2013年3月25日月曜日

氷見市長選挙が15年ぶりに行われるわけだけれど、起きている波の割に微妙な状況に見える。


氷見市で15年ぶりの市長選挙が行われる。
保守系の分裂から選挙実行の流れになったものだが、現在の市長の後援会などで組織する後継候補選考委員会というのが、新聞報道されるくらいの勢いで動いての結果だということで、これが丸く収まっていたら、無投票で新市長が決まっていた可能性もある。

3.11以降とはよく耳にするが、果たして氷見市で何が変わったのかといえば、志賀原発との距離を再認識させられたことも含めて、何も変わっていないのではないかと思わせられる。
隣の高岡市で震災の瓦礫を受け入れるという話しの果てには、高岡市とその周辺でつくる広域圏のゴミ処理施設の建設という大きな金の行く先が存在があり、それは氷見市内に建設される。氷見市民の中に、震災瓦礫の受け入れに対する当事者としての意識はどの程度のものとして捉えられているだろうか。

ただでさえ結論の出にくい原子力絡みの問題があらわにしたことがあるとすれば、氷見市においては、結局3.11以降も、それぞれの人間関係の中で、声の大きい人間の影響力に準じて、「煙たい話題なので触れない」から「納得したから何か行動しよう」までの反応の濃淡があり、何らかの使命感や当事者意識、自分の意見を持てなければ、とりあえず同調しておくけれど行動はしない。3.11以前と全く変わることのない日常が営まれていると見て良いのではないだろうか。

それでも、これまで全く目が向かなかったことに、目を向けざるを得なくなったということはある。先ほどあげた反応の濃淡の一番淡い部分から、「全くなんの関係もない関心が持てない」が無くなっただけでも、十分な意識の変化と捉えることもできる。
ただ、こんな状況ですら、無投票で市長が決まる瀬戸際だったことには変わりがない。今もなお、声のでかい奴らに任せきりにしてなんとかなるという状況なのか、なんとなく景気が悪いどころではなく、自分の懐事情のみならず、住んでいる市の財政までもが思わしくないということに、どれだけの氷見市民が具体的な危機感を抱いているのか、そもそも、その危機感、不安から何をどう捉えて行動することが正しいのか。
実際のところ、誰にどんな質問をすればいいのかすらわからない。そんな状態ではないだろうか。
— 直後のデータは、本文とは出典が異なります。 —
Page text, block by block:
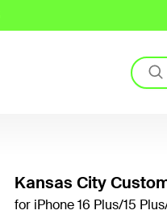
Kansas City
for iPhone 16 Plus/15

立候補予定者の二つの陣営が活動を始めてから早速はじまったのは、こんな義理があるので応援しなければならない。こんな関係があるので応援しなければならない。だ。これならまだ、選挙のたびに勝ち組負け組に分断されて敵味方が明確になり、実弾が飛び交う地方の方がまだ解りやすいのではないかと思わせられる様な、5万人程度だとこの狭さかという社会の構図を露呈している。

この選挙でしっかり選択しなければ、確実に氷見市は終わるのではないかと考えている。どちらを推さなければどうなるという話しではなく、むしろ、投票する側が選ぶ習慣を獲得する必要があって、このタイミングを逃しては次が無い。
そして、氷見市の保守系の御歴々も、保守の分裂という、嘘だとしても終わればノーサイドと言いやすい状況を利用して、選ばれるという癖を付けなければ、適者生存の理にかなった人材の切磋琢磨も無いのではないかと考える。
票ばかり読んでいないで、候補者を見て品定めしてくれよというメッセージをきちんと市民に届ける緊張感を持てば、小さな市の状況なんてものは、結構簡単に変わるのではないかと、今回の選挙の流れで体感される氷見市の狭さから、強く感じている。
住民の意識が変われば、何も起こらないなんてことは無い筈だ。